This wasn’t boredom, you understand. When Kage was bored (which was rare, rare, rare) she watched The Wrong Box or played Monkey Island games. It was just when she not only couldn’t tell where she was, but had dropped the map on the floor of the car.

That’s where I am now. It’s not writer’s block. I know where my NaNoWriMo project is going, I am on track and in fact ahead of schedule; I’ve written more than 4,000 words on it today, which actually left me with at least one day’s work stored up against incipient famine. The plot … does not displease me. This is the rough draft, after all. The idea is to write at least 1,667 words every day, no matter how little sense they make. You just keep knitting on to the end of the scarf, adding whatever yarn comes to hand from your stash, and you worry about seams and selvage and colours afterwards. NaNoWriMo is not for cleanup.

No, my problem tonight is that it’s not making me happy.

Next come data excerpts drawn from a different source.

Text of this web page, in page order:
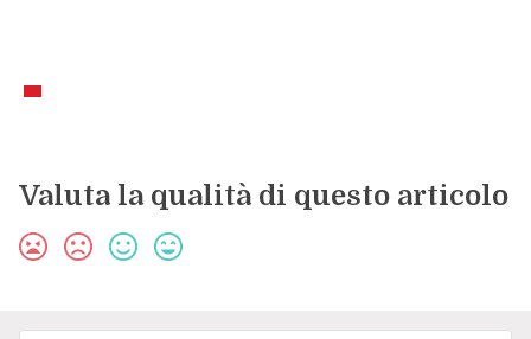
Valuta la qualità di questo articolo
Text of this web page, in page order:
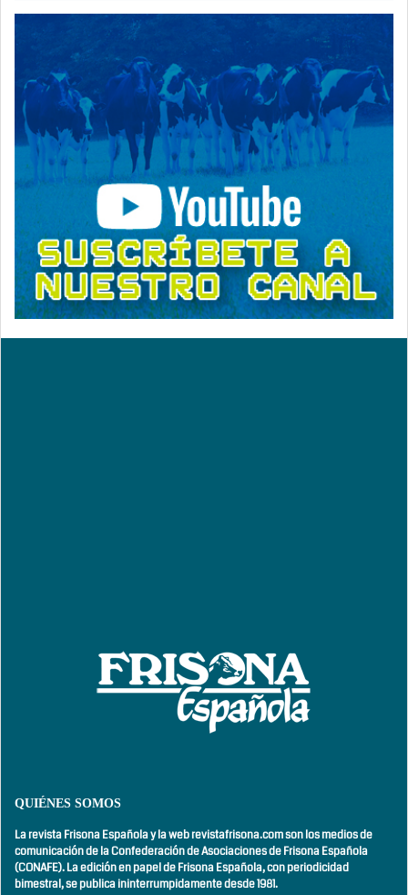
QUIÉNES SOMOS
La revista Frisona Española y la web revistafrisona.com son los medios de
comunicación de la Confederación de Asociaciones de Frisona Española
(CONAFE). La edición en papel de Frisona Española, conperiodicidad
bimestral,se publica ininterrumpidamente desde 1981.
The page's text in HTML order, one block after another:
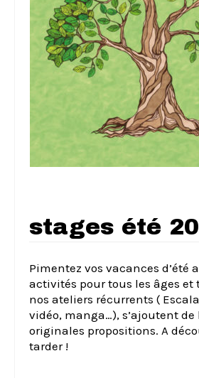
stages été
Pimentez vos vacances d’été
activités pour tous les âges et
nos ateliers récurrents (
vidéo, manga…), s’ajoutent de
originales propositions. A
tarder !
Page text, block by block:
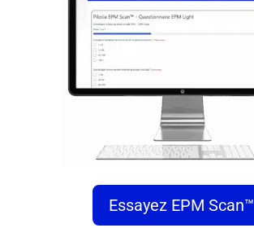
Essayez EPM Scan™

I am nervous, sullen, twitchy as a parrot on caffeine (and if you aren’t familiar with this phenomenon, Dear Readers, take my word for it that it’s ghastly). I have an urge to throw things. I want to leap up and down and yell insults at passing cars. I tried to pet the little black cat, and gave her an electric shock. I’ve taken all my requisite drugs, I have lots of coffee, there is chocolate available all over the house, my blood sugar and pressure are within normal tolerances. I’m just in a wretched, rotten mood.

But this happens, you know? It happens to all writers, except maybe AIs and Mr. Rogers. Since I regard it as a normal aspect of the arts and crafts of writing, that makes it fair game to write about it here. It won’t do any especial good, particularly for me, but maybe I can warn someone else to watch out for this mood. Be wary, Dear Readers, and all my sibling writers! It’s worse than a haunting. It’s the antithesis of a haunting. I would rather be haunted. Any writer would rather be haunted, than to be forging grimly on and taking no joy of the journey.

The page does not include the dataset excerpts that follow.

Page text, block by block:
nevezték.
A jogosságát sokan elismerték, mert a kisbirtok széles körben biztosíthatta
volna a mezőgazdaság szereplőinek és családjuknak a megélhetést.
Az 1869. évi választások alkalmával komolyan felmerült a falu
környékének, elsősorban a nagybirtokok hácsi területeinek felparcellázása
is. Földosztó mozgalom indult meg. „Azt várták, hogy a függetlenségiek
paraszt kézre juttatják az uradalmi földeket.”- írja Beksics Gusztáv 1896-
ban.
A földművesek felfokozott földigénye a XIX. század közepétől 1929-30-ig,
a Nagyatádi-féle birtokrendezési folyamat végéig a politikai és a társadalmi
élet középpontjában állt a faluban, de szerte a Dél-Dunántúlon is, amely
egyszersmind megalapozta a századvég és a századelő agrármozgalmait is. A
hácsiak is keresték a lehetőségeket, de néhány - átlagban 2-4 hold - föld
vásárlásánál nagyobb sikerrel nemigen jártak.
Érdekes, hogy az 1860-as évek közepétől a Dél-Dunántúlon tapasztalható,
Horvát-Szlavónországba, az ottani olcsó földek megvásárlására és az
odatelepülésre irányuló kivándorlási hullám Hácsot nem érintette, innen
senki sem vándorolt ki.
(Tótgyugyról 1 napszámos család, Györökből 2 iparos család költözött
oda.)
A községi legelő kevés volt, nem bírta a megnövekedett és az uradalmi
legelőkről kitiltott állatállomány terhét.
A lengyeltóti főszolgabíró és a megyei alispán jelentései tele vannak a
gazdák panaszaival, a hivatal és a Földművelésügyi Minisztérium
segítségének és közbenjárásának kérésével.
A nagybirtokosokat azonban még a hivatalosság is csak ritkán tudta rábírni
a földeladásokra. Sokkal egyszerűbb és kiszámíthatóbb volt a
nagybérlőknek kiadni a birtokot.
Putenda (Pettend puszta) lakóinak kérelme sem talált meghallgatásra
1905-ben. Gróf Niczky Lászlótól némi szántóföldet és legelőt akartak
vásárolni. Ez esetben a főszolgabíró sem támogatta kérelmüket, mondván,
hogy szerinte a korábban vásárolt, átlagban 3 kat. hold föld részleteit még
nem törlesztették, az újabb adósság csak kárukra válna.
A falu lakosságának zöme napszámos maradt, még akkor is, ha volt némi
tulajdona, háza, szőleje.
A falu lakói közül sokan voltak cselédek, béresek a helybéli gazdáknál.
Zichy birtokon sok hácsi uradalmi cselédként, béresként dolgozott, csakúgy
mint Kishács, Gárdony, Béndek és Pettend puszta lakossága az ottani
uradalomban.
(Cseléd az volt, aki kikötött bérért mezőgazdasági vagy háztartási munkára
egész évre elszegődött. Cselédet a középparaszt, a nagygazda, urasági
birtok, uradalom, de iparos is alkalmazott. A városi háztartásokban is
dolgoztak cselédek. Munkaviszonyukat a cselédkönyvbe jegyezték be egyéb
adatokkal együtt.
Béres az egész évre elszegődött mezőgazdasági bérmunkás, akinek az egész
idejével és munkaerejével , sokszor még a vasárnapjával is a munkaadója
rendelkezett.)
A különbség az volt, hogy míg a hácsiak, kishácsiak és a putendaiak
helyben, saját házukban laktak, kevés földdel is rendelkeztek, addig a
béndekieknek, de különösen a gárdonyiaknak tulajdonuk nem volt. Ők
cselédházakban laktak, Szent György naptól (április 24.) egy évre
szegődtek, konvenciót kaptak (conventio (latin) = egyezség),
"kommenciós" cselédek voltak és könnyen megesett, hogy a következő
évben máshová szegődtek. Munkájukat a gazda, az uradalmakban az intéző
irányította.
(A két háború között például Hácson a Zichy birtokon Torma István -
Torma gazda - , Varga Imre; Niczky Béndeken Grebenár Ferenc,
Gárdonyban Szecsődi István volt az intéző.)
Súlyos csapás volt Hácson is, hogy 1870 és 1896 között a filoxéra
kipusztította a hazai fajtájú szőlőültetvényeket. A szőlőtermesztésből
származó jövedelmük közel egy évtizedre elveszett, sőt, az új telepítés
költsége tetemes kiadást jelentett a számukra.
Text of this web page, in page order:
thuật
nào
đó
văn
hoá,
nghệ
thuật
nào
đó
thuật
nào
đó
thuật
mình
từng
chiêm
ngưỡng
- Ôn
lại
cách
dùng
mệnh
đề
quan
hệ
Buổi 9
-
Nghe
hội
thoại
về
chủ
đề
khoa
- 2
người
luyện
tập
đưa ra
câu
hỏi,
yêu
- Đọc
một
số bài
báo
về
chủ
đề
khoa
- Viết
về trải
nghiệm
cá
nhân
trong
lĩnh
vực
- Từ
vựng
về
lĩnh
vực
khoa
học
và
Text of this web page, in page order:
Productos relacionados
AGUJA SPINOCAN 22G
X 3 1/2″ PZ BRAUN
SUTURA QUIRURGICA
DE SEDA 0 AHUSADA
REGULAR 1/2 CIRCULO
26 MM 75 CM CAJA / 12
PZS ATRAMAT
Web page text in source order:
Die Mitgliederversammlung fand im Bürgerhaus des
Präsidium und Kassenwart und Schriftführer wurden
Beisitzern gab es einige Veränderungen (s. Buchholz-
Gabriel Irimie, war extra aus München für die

The movies and games that protected Kage don’t do anything for me. I’m going to go play some computer Mahjong. I’ll try reading – Stephen King, if I start willing whimsical; or my new book on the Toba Extinction Event 78,000 years ago. When my hands stop clenching, I’ll try some knitting. Eventually I’m going to eat something hideously thick with carbohydrates: fried chicken parts. Graham crackers with canned chocolate frosting. A masa and gin smoothie.

It’s the darkest side of writing.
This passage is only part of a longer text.